Task brief.
Only the lines below from the one containing "Dan is forced" to the one containing "orientais não conseguem" should be repeated, both included and unchanged.

Source material.
----

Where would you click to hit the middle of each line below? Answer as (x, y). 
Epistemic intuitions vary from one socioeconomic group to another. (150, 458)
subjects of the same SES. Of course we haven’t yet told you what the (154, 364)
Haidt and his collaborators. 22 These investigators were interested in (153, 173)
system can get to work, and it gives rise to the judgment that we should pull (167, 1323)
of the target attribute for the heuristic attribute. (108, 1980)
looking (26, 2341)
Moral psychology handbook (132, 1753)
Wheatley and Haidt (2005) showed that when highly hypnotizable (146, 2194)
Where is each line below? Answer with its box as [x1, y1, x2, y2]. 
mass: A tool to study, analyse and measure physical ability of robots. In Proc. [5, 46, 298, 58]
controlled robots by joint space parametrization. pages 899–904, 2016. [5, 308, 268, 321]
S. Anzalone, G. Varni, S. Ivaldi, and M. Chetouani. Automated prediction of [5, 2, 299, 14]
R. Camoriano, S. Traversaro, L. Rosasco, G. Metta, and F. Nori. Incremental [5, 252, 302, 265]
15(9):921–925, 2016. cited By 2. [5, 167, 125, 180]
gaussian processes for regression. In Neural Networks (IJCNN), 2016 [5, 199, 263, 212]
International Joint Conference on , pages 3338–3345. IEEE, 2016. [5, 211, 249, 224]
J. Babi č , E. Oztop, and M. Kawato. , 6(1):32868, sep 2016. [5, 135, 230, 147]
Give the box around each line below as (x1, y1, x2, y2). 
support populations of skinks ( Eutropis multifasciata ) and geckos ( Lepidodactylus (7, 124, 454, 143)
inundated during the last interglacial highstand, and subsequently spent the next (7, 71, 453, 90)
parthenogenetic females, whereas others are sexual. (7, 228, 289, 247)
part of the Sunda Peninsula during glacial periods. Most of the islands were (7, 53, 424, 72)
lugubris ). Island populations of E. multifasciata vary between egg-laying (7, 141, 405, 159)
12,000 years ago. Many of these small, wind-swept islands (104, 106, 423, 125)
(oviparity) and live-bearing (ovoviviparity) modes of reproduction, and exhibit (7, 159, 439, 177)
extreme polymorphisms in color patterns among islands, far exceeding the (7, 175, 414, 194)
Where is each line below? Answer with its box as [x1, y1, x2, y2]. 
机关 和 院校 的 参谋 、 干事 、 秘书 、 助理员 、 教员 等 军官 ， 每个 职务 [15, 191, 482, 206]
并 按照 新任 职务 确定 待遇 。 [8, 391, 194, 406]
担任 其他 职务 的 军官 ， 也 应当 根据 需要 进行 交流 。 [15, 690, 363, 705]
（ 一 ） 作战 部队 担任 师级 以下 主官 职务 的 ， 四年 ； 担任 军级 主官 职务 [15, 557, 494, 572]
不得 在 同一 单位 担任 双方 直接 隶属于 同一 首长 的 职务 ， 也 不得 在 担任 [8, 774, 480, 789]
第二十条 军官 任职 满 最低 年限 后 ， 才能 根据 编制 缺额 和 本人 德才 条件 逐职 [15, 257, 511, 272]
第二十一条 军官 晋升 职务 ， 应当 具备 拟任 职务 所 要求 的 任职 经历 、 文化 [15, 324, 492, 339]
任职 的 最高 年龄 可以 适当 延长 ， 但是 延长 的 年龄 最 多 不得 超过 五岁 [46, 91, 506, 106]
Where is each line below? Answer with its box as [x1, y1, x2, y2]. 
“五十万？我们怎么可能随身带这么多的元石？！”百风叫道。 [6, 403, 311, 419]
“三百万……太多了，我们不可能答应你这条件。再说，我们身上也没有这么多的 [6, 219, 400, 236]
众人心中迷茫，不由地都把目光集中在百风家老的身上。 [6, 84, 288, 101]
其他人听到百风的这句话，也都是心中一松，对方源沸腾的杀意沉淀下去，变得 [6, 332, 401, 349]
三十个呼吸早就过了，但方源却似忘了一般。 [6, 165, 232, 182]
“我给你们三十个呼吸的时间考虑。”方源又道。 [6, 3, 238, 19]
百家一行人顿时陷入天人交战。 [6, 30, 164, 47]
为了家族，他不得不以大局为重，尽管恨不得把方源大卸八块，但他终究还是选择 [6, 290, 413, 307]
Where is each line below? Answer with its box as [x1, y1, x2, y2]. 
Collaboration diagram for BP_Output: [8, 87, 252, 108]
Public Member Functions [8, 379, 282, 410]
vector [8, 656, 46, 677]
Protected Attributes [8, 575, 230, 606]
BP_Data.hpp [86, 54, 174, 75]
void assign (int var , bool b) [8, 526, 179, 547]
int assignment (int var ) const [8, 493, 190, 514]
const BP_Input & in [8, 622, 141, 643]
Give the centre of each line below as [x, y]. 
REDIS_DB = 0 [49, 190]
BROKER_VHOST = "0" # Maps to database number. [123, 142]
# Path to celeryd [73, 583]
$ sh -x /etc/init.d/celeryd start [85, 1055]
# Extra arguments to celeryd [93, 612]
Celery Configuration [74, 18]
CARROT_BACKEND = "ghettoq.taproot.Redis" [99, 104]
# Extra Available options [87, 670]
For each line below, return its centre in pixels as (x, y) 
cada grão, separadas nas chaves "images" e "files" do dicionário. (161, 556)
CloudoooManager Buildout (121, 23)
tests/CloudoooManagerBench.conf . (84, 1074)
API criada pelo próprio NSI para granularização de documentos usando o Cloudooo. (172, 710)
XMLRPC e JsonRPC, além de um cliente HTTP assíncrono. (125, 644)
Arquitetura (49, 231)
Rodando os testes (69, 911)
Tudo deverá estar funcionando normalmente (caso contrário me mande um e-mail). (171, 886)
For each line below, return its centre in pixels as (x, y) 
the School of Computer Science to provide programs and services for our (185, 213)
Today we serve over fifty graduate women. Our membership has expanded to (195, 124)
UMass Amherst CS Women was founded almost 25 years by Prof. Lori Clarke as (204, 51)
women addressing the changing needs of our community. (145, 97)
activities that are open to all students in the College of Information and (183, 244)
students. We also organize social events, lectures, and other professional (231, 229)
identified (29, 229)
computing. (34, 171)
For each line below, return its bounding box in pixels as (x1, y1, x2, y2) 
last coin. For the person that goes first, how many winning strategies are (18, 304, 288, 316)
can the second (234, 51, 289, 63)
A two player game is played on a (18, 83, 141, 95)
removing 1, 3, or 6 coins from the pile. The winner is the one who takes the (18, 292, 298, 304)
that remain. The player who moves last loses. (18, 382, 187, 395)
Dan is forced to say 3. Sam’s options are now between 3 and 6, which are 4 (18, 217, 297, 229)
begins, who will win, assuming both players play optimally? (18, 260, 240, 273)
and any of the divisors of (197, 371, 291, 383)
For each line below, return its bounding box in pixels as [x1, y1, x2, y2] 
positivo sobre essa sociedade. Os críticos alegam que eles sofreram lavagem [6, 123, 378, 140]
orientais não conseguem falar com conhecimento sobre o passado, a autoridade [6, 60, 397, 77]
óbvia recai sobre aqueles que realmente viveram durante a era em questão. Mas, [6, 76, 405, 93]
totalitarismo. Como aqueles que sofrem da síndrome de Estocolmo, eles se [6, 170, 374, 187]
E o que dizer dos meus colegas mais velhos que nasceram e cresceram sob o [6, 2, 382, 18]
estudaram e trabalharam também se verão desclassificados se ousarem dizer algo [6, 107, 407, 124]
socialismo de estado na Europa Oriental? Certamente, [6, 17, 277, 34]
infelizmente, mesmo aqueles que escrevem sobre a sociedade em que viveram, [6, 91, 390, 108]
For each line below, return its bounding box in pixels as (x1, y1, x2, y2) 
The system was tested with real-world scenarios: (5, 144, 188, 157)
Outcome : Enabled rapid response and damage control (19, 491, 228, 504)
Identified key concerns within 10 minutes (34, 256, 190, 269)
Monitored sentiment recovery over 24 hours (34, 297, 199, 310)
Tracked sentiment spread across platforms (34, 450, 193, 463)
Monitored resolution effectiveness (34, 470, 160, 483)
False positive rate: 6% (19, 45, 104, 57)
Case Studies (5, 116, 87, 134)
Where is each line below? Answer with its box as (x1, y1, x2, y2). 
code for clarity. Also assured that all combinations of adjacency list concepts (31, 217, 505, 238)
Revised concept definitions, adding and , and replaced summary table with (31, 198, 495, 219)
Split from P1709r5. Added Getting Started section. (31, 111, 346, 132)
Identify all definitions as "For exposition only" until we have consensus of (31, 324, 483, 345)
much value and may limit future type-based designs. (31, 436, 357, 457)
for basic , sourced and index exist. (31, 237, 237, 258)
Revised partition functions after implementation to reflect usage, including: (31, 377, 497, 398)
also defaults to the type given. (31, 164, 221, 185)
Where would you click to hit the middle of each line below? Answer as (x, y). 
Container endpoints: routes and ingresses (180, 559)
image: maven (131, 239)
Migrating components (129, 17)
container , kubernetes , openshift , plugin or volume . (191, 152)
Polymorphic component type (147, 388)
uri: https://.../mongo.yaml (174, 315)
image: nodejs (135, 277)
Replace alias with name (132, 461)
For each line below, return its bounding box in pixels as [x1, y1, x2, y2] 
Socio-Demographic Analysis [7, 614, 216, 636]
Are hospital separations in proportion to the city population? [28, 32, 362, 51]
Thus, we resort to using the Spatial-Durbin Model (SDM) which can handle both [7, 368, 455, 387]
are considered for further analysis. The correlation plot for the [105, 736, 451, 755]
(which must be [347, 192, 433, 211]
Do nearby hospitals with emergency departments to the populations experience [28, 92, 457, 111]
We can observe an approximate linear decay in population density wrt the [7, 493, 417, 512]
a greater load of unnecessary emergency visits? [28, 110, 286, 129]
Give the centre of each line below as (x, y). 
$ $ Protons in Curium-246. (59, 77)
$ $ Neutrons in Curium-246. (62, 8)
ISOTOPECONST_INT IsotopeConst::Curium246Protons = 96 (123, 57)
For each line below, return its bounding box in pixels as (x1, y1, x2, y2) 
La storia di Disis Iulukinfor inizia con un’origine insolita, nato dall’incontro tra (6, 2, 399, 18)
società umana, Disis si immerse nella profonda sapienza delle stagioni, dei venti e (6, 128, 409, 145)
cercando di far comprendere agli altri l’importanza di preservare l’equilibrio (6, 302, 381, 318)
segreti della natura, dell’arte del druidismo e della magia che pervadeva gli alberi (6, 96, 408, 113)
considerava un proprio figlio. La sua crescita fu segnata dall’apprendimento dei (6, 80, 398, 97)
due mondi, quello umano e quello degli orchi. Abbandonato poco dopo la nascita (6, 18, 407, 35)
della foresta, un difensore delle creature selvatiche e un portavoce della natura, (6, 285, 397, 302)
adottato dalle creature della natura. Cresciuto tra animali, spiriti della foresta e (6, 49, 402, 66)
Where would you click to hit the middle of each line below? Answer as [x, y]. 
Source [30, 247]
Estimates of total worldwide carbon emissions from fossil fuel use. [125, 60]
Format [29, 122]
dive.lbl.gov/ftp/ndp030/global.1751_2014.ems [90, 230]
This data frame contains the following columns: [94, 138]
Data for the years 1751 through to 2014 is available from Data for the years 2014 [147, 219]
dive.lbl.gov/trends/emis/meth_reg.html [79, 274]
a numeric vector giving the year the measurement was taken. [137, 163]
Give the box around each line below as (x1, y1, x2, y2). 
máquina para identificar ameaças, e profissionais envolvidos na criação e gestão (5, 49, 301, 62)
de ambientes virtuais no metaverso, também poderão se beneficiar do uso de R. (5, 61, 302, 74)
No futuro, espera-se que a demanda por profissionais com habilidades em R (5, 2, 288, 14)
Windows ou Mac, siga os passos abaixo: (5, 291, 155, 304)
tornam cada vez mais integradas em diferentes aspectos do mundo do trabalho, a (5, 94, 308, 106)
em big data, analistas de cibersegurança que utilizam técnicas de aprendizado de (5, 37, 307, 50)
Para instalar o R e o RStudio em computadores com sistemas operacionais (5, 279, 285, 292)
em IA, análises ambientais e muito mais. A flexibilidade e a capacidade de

----

Result of the task.
Dan is forced to say 3. Sam’s options are now between 3 and 6, which are 4 (18, 217, 297, 229)
begins, who will win, assuming both players play optimally? (18, 260, 240, 273)
and any of the divisors of (197, 371, 291, 383)
For each line below, return its bounding box in pixels as [x1, y1, x2, y2] 
positivo sobre essa sociedade. Os críticos alegam que eles sofreram lavagem [6, 123, 378, 140]
orientais não conseguem falar com conhecimento sobre o passado, a autoridade [6, 60, 397, 77]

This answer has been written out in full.